Keywords: functional data analysis, derivatives, statistical learning, clustering
A common analysis in utilities is the use of meter read data to define peak hours of consumption. This paper proposes a novel approach using functional data analysis (FDA) to define the peak hours of consumption for individual customers and groups of customers. Through functional data analysis, smooth, differentiable curves are fitted to an individual customer’s meter read data. Then, the individual on-peak times are aggregated to define on-peak hours for a group of customers, such as for all residential customers.

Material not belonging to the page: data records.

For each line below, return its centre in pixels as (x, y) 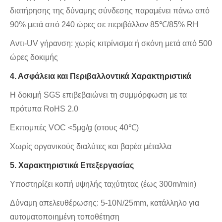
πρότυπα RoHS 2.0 (44, 109)
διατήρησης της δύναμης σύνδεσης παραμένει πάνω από (110, 11)
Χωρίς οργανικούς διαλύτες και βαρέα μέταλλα (91, 147)
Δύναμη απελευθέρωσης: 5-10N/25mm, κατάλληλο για (105, 203)
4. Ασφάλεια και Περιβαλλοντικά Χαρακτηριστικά (101, 76)
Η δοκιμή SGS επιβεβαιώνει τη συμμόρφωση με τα (98, 95)
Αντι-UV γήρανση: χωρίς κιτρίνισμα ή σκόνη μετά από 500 (111, 44)
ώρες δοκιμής (34, 57)

The individual customer on-peak hours are proposed as the times of day where the velocity or the rate of change is greatest or least, respectively. The group on-peak hours are determined by two different methods; the first by assessing the distributions of the start and end aggregated individual on-peak windows and the second via an unsupervised statistical learning procedure.
Methods
This paper relies heavily on functional data analysis to fit smooth, differentiable curves to each customer’s meter read data. Additionally, a kernel density estimation (KDE) method is used to assess the individual start and end on-peak distributions to construct the group on-peak hours. Statistical learning methods such as multidimensional scaling and k-means clustering are also explored as an alternative method to define on-peak hours but for several groups of customers.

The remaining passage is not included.